# Profibus -> Profinet



## SPS.at (2 Dezember 2009)

Liebe Forumsmitglieder!

Ich betreue hier so ca. 100 Simatic S7 die zu 90% mit Profibusteilnehmern versehen sind.

Nun steht wieder ein größerer Neubau an und ich würd diesen mit Profinet realisieren.

Ohne mich groß mit Profinet beschäftigt zu haben würde ich gerne eure Meinung hören ob das Preis-Leistungsverhältnis für oder gegen Profinet spricht.

Profibus wird weiter in der Anlage vorhanden bleiben da FU und Waagen nicht anders koppelbar sind.

Es werden ca. 4 Stück S7-414 im Verbund arbeiten (Kommunikation über Ethernet), die ca. 50 Unterstationen ET200S sollen wahlweise über Profibus oder eben Profinet angebunden werden. 

Interessant wäre für mich die Ringstruktur von Profinet da in der Anlage relativ häufig umgebaut und erweitert wird.

Ich hoffe auf zahlreiche Meinungen und Inputs
grüße aus wien
tom


----------



## Paule (2 Dezember 2009)

SPS.at schrieb:


> Interessant wäre für mich die Ringstruktur von Profinet da in der Anlage relativ häufig umgebaut und erweitert wird.


Hallo Tom,
was meinst Du mit Ringstruktur von Profinet?
Das ist ja mit einer der Vorteile von Profinet, dass ich *keinen* Ring wie bei Profibus habe, sondern alles Sternförmig anfahren kann.
Gerade wenn viel umgebaut und verschoben wird.


----------



## MW (2 Dezember 2009)

Paule schrieb:


> Das ist ja mit einer der Vorteile von Profinet, dass ich *keinen* Ring wie bei Profibus habe, sondern alles Sternförmig anfahren kann.



wo hast den du bei Profibus einen Ring ? das is doch immer eine Linie, den einzigen Profibus den man im Ring aufbauen kann, geht doch über LWL.


----------



## Paule (2 Dezember 2009)

MW schrieb:


> wo hast den du bei Profibus einen Ring ? das is doch immer eine Linie,


Ja klar MW hast ja recht, das meinte ich ja auch, einen offenen Ring (Linie) 
Halt von einer Station zur nächsten.


----------



## SPS.at (2 Dezember 2009)

*Ring*

Die Switches sind ringförmig verbunden, bzw. würde ich sie so aufbauen. Dann könnte man während dem Betrieb problemlos teilnehmer connecten oder eben wegnehmen, was bei profibus sicher nicht so einfach geht.
grüße
tom


----------



## sailor (2 Dezember 2009)

Servus,
das hab ich auch mal gedacht.

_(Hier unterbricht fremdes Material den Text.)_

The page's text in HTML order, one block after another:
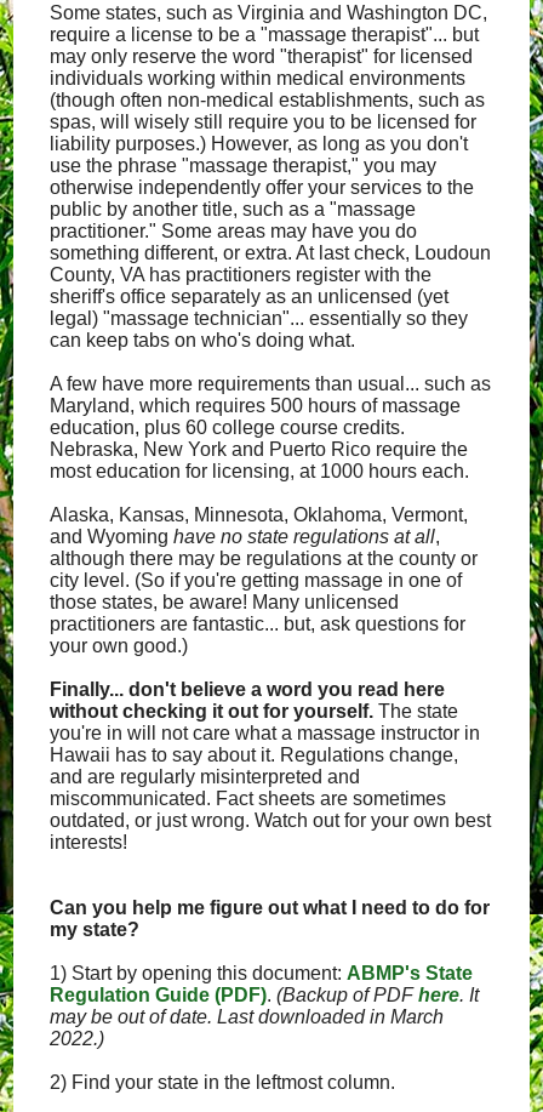
Some states, such as Virginia and Washington DC,
require a license to be a "massage therapist"... but
may only reserve the word "therapist" for licensed
individuals working within medical environments
(though often non-medical establishments, such as
spas, will wisely still require you to be licensed for
liability purposes.) However, as long as you don't
use the phrase "massage therapist," you may
otherwise independently offer your services to the
public by another title, such as a "massage
practitioner." Some areas may have you do
something different, or extra. At last check, Loudoun
County, VA has practitioners register with the
sheriff's office separately as an unlicensed (yet
legal) "massage technician"... essentially so they
can keep tabs on who's doing what.
A few have more requirements than usual... such as
Maryland, which requires 500 hours of massage
education, plus 60 college course credits.
Nebraska, New York and Puerto Rico require the
most education for licensing, at 1000 hours each.
Alaska, Kansas, Minnesota, Oklahoma, Vermont,
and Wyominghave no state regulations at all,
although there may be regulations at the county or
city level. (So if you're getting massage in one of
those states, be aware! Many unlicensed
practitioners are fantastic... but, ask questions for
your own good.)
Finally... don't believe a word you read here
without checking it out for yourself. The state
you're in will not care what a massage instructor in
Hawaii has to say about it. Regulations change,
and are regularly misinterpreted and
miscommunicated. Fact sheets are sometimes
outdated, or just wrong. Watch out for your own best
interests!
Can you help me figure out what I need to do for
my state?
1) Start by opening this document: ABMP's State
Regulation Guide (PDF).(Backup of PDFhere. It
may be out of date. Last downloaded in March
2022.)
2) Find your state in the leftmost column.
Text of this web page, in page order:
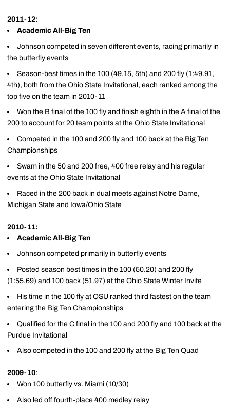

Hab das auch gemacht, ohne jedoch die Hinweise für Profinet (z.B. bei Siemens) zu lesen. Es gehen nur sternförmige Anordnungen. Ring = Crash. Hab das aus eigener Erfahrung in einen fernen Lande erleben dürfen. Absolut chaotische Phänomene. Profinet ja. Aber wenn du viel im Netz arbeitest, würde ich eher ausreichend Switche empfehlen und auf jeden TN einzeln gehen, bzw. sinnvolle Aufteilung in Gruppen (Stern) vornehmen.
Gruß aus Norwegen 
Sailor


----------



## SPS.at (3 Dezember 2009)

*auf die Hardware kommts an*

Danke Sailor!
Aber ich denke es kommt auf die eingesetzte Hardware an ob Ringstrukturen am "Backbone" unterstützt werden.
Wenn man die einzelnen Unterstationen auf Switches führt und nicht die internen Switches auf den Teilnehmern nutzt dann sollte das kein Problem sein.

Ich bin schon langem ein Verfechter von Hardwareeinsatz da ich füher viel zu viel Zeit und damit Geld verbraten habe mit Softwareengineering Hardwaremängel zu beheben.
Langfristig ist das unmöglich, deshalb ist es für Kunden und natürlich mich selbst unter dem Strich besser nicht an der Hardware zu sparen.

grüße
thomas


----------



## sailor (3 Dezember 2009)

Die Probleme hatte ich mit Siemens Sinamics und ET200S. Nur Switche im Ring? Ja.Ok. Aber was hat das für einen Vorteil?
Sailor


----------



## Blockmove (3 Dezember 2009)

SPS.at schrieb:


> Interessant wäre für mich die Ringstruktur von Profinet da in der Anlage relativ häufig umgebaut und erweitert wird.



Wenn du häufige Umbauten hast, dann ist Profinet einfach flexibler als Profibus.
Ansonsten hängt es sehr von der Anlage ab, in wie weit du Vorteile gegenüber Profibus hast. Bei uns hat es sich bislang nicht gerechnet. Wir bleiben nach wie vor bei Profibus.

Gruß
Dieter


----------